The latest CNC machines support a 4 or 5-axis process rather than the old 3-axis standard. Going to a 5-axis setup allows for much greater flexibility. More complex parts can be produced without the need to spend extended time on repositioning.
Multi-axis machines are now at a price point that makes them widely available. Modularity allows a 3-axis machine to be upgraded to 4 or 5, another cost-effective and convenient feature. It is now possible to make more complex pieces at faster speeds.
Changes in the CNC process require new skill sets from the manufacturing workforce. There is an industry-wide problem of maintaining the pipeline of incoming operators as more and more old school machinists retire. There is also the challenge of making sure current operators keep up with what increasingly advanced CNC machines can do.

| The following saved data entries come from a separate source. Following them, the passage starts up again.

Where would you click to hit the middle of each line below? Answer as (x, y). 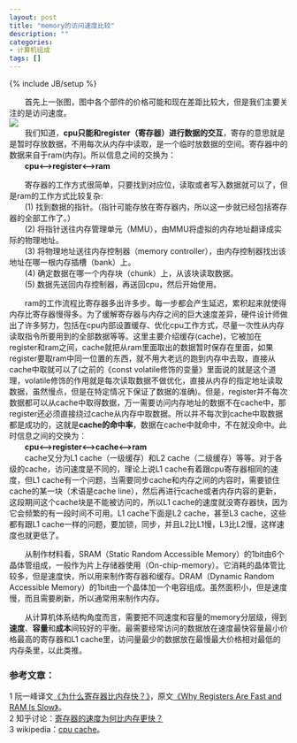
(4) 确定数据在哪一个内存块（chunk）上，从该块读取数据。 (131, 273)
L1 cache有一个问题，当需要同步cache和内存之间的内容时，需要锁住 (156, 480)
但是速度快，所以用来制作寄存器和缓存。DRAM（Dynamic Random (153, 576)
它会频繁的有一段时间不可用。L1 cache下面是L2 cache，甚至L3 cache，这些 (148, 513)
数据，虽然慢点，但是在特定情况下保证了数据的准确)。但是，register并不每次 (148, 391)
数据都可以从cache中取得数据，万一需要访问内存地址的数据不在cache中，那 (148, 402)
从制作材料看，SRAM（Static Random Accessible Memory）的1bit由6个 (154, 554)
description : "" (39, 34)
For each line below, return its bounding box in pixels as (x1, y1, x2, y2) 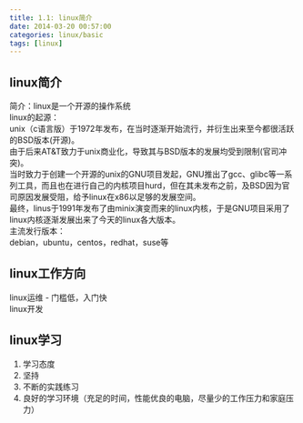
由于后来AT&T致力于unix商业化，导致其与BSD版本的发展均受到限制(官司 (9, 146, 279, 157)
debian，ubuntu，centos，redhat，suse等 (9, 237, 169, 248)
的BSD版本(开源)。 (9, 135, 80, 146)
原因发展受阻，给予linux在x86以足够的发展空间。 (16, 192, 201, 203)
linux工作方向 (9, 266, 86, 282)
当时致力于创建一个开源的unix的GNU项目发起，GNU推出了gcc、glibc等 (9, 169, 277, 180)
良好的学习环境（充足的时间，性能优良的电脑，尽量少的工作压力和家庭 (22, 392, 287, 403)
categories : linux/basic (9, 30, 104, 39)
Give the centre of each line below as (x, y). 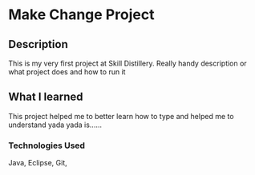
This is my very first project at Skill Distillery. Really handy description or (127, 63)
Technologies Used (47, 145)
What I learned (46, 97)
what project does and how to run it (67, 72)
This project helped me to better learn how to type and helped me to (121, 116)
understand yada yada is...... (55, 125)
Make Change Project (81, 15)
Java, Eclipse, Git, (38, 163)
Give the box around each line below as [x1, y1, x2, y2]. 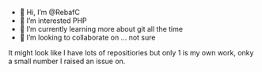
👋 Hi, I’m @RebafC [19, 8, 81, 17]
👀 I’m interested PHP [19, 16, 87, 25]
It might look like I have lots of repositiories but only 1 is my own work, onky [8, 48, 254, 57]
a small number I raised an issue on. [8, 56, 126, 66]
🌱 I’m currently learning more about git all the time [19, 25, 184, 33]
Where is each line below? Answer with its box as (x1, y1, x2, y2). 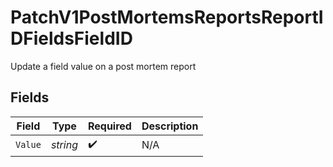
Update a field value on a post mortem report (10, 60, 197, 72)
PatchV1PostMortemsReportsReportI (10, 6, 324, 29)
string (50, 138, 78, 152)
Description (141, 119, 199, 133)
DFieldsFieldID (10, 27, 133, 50)
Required (87, 119, 132, 133)
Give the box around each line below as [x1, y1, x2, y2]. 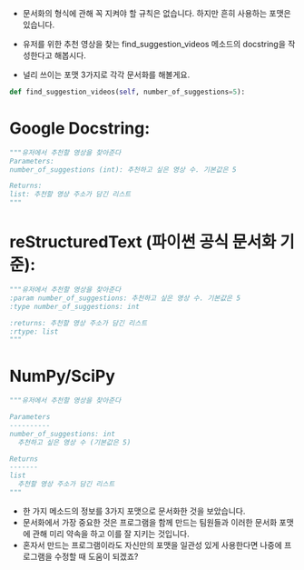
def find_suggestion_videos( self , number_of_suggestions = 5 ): [9, 87, 246, 96]
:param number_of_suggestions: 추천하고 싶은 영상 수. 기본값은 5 [9, 294, 241, 303]
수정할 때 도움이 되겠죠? [54, 551, 139, 562]
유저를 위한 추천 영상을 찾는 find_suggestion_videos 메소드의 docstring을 [22, 39, 286, 49]
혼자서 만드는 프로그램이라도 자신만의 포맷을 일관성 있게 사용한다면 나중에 [22, 539, 283, 550]
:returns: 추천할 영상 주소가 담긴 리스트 [9, 318, 148, 327]
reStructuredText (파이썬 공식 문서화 [9, 232, 277, 253]
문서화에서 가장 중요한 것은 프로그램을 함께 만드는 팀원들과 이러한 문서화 [22, 516, 278, 527]

Modern machine design is moving toward having the machines themselves present tutorials and troubleshooting to the operator. Touchscreen controls provide an intuitive user interface that can alert the operator of possible errors. Operators can work faster and more confidently with fewer mistakes because the machine itself is designed to warn about potential problems or miscalculations before they occur.
CNC machines that can collect and share data are another driver of faster and more efficient operation. Specs and instruction sets can be stored to ensure uniform production, or modified to allow virtual experimentation. Risk is reduced in the design process. A custom design can be created digitally, then tested and refined as many times as needed. The final design can be saved to make a prototype or a production run, or transmitted to another machine.
Increased use of smart machines will also have an effect on the workforce. The need for IT techs to maintain CNC machines will grow. The manufacturing workers role will have less operation of the machine and more monitoring and interacting with it.
Looking at the axiom of “fast-good-cheap – pick any two” the latest developments in CNC are certainly driving towards fast and good; while not cheap they are within reach of shops of all sizes. The combination of hardware innovation, workforce development and interconnectivity creates a thriving economic environment for manufacturing going forward.